__What the task asks__
This task calls for copying every line in the data below that contains the word "influenza".
- Opening Delimiter -
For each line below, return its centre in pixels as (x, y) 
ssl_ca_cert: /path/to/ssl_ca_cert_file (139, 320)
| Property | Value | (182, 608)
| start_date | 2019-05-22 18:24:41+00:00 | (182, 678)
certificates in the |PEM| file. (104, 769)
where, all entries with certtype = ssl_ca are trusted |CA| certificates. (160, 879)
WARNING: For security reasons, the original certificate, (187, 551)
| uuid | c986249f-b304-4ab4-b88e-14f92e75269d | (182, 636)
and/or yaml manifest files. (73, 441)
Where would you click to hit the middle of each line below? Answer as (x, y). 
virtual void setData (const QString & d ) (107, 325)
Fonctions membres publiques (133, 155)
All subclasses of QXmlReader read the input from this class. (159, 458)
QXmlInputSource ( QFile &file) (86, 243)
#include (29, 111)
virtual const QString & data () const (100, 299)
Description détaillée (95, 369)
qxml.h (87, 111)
- Closing Delimiter -
- Opening Delimiter -
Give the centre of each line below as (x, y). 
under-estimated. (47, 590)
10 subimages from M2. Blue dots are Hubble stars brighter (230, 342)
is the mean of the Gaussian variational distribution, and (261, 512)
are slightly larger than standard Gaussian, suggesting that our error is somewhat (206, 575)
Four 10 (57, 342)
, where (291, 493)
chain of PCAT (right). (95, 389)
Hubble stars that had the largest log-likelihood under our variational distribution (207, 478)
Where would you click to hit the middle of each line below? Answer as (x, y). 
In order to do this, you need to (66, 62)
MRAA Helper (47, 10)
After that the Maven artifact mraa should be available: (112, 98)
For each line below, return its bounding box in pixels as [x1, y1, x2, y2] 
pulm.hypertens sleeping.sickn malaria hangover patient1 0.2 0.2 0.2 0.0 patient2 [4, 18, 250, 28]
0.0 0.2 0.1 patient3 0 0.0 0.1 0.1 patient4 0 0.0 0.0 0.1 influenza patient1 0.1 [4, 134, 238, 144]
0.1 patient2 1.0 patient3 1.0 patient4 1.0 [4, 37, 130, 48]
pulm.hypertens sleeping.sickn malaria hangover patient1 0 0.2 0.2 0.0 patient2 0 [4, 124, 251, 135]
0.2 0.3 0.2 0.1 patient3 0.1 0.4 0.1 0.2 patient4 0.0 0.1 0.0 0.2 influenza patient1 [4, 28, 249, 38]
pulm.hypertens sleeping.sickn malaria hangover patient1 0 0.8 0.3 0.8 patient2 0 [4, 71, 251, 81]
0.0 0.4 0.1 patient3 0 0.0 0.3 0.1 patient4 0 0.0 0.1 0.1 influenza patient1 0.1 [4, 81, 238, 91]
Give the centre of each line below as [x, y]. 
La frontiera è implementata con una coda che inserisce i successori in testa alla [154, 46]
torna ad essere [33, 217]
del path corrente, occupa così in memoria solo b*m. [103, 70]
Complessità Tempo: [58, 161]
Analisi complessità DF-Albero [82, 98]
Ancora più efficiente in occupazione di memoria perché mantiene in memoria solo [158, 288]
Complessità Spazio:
- Closing Delimiter -
__Answer for this exercise__
0.0 0.2 0.1 patient3 0 0.0 0.1 0.1 patient4 0 0.0 0.0 0.1 influenza patient1 0.1 [4, 134, 238, 144]
0.2 0.3 0.2 0.1 patient3 0.1 0.4 0.1 0.2 patient4 0.0 0.1 0.0 0.2 influenza patient1 [4, 28, 249, 38]
0.0 0.4 0.1 patient3 0 0.0 0.3 0.1 patient4 0 0.0 0.1 0.1 influenza patient1 0.1 [4, 81, 238, 91]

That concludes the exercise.